Selected clinical-stage oncolytic virus projects | ||
Project | Company | Status |
Talimogene laherparepvec (T-Vec) | Amgen | Filed |
Oncorine (recombinant human adenovirus) | Shanghai Sunway Biotech | Marketed |
Reolysin (pelareorep) | Oncolytics Biotech | Phase III |
Pexa-Vec (pexastimogene devacirepvec) | Transgene | Phase II |
GL-ONC1 | Genelux | Phase II |
NTX-010 | Neotropix | Phase II |
ORCA-010 | Orca Therapeutics | Phase II |
ParvOryx | Oryx | Phase II |
Cavatak (coxsackievirus a21) | Viralytics | Phase II |
NDV-HUJ Oncolytic Virus Research Program | TheraVir Management | Phase II |
PV701 | Wellstat Group | Phase II |
Seprehvir | Virttu Biologics | Phase II |
EnAnd (enadenotucirev) | PsiOxus | Phase I/II |
ONCOS-102, ONCOS-402 | Oncos Therapeutics | Phase I |
VSV Cancer Project | AstraZeneca/Omnis | Phase I |
JX-929 | SillaJen Biotherapeutics | Phase I |
VirRx 007 | MultiVir | Phase I |
Real-world use questions aside, T-Vec making it to the market could spur interest in other groups developing oncolytic viruses. As the table above shows, there are plenty.
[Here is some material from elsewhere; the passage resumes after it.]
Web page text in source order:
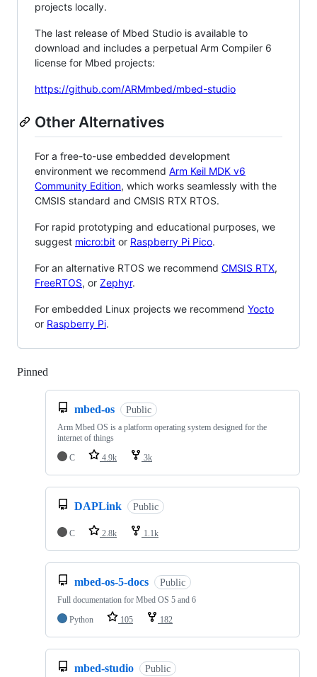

And despite the setbacks and slow development speed there has been business development, as witnessed by a deal in January under which AstraZeneca licensed rights to a lead vesicular stomatitis virus project under way at the private US biotech Omnis Pharmaceuticals.
The key is the potential of combining oncolytic viruses, particularly with novel checkpoint inhibitors. The scientific rationale involves the defence mechanisms that infected tumour cells employ to evade immune response, such as upregulating PD-L1, which makes additional PD-1/PD-L1 blockade a particularly apt strategy.
Moreover, it has been postulated that interventions like oncolytic viruses could increase neoantigen exposure to the T-cell based immune system, acting like a vaccine to boost the tumour’s susceptibility to immunotherapy. The Finnish biotech Oncos Therapeutics, for instance, cites the “priming” effect of its ONCOS-102 project as a reason for combining it with checkpoint inhibition.
However, for all the players here a combinatorial approach is still years away. For now, oncolytic virus therapies are destined to remain an interesting concept, and T-Vec is surely about to show that securing approval is quite separate from having commercial utility.